COWEN: Your last name is Foody. Should I believe in nominative determinism? Are you a foodie?

FOODY: I certainly love my diet and good food. It’s funny. My dad always loved cooking growing up, and was certainly much more of a foodie than I am, but a little bit of it rubbed off on me. While I’m not as much into cooking, I love eating good food.

COWEN: Where in San Francisco should people eat? Or nearby?

FOODY: Lots of good restaurants. There are the everyday restaurants that I think are very good, and then higher-end. Every day I love Mexican food. El Metate is a great Mexican restaurant. For higher end food, I like Cotogna in California, Quince, lots of good restaurants like that.

COWEN: At the meta level, what’s the thing people should know about eating out here? Where I live, I would just say you need to know to go to the suburbs. It may or may not be true here, but here, what do they need to know, other than particular names of restaurants?

FOODY: I find that Beli is really accurate, the app for food ratings in San Francisco, because there’s a high density of users. So, if you use Beli as your guide, you’ll generally find good spots.

On Mercor’s next steps

COWEN: Why is the company called Mercor?

FOODY: Mercor means marketplace in Latin, and we want to build the largest marketplace in the world, so we named it Mercor.

COWEN: We’re from Mercatus. Do you know what Mercatus means in Latin? It’s a variant. It means market.

FOODY: Okay, there you go.

COWEN: Yes, we’re from the same named institution, in that sense.

FOODY: [laughs] Exactly. Well, it’s funny. In high school, my co-founders and I went to a Jesuit school, and my co-founder, Surya, studied Latin, and so we’ve always certainly thought a lot about Latin roots and Latin words.

COWEN: Your family wasn’t Catholic, I believe, right?

FOODY: That’s correct.

COWEN: Did going to a Jesuit school help you think? Or what did that add to the mix?
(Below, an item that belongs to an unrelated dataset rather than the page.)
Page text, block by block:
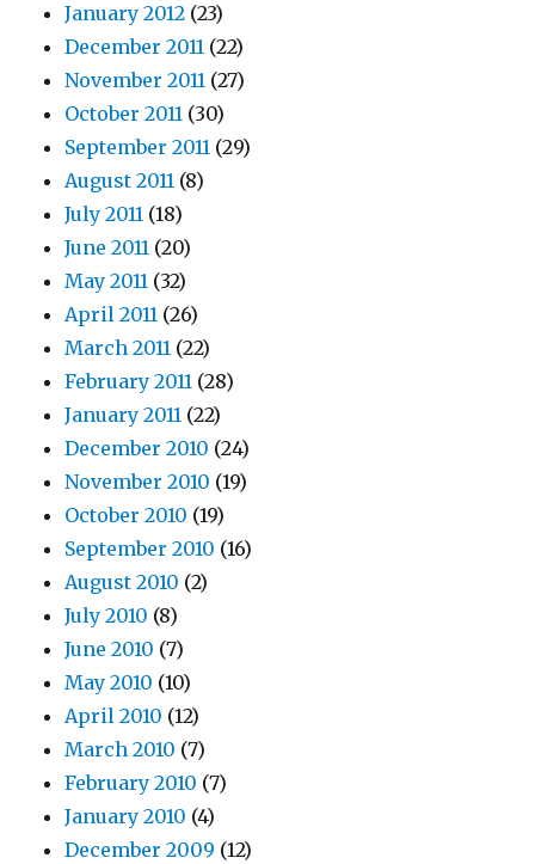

FOODY: Well, none of the three of us were Catholic despite going to Catholic school, which was a little bit funny. One [laughs] interesting story is that my mom was concerned about whether I would start selling drugs when I was doing my donut stand in 8th grade, because it’s an easy step. I like to think that Catholic school helped instill good values in what I should care about, and being very focused on school at the time, on speech and debate, on building companies, and so, very grateful for that education.

COWEN: Last two questions. First, what’s the next goal you have for the company?

FOODY: The next goal for the company is really in scaling up a lot of these super-realistic evaluations that I’ve talked about, of how do we measure the ways that models use all sorts of different tools on trajectories that would take someone days or weeks to do is a big focus for us, and especially how that impacts enterprise, right?

For the last two years, people have been very focused on the idea of intelligence rather than the idea of models being useful. Bridging the gap between what do enterprises actually want to use, how do we measure that, and how do we get those capabilities and models is, to me, the most exciting thing that I could work on.

COWEN: What do you want to learn next, work-related or otherwise?

FOODY: That’s an interesting question. I feel like Mercor is at the intersection of labor markets and AI research. We grew up with the DNA in labor markets, of thinking all about how do we aggregate all these people on our platform? How do we match them? We hired people that are deep domain experts in labor markets like Sundeep Jain, who was the chief product officer, chief technology officer at Uber.

But I am most fascinated by all the advancements in AI research, of how do we apply human talent and human labor to all of these problems at the frontier, and more efficient ways to train models, and what are the specific rubrics or data types that are driving the most model improvement. I’ve been most interested in how to learn that.

COWEN: Brendan Foody, thank you very much.

FOODY: Thank you so much for having me, Tyler.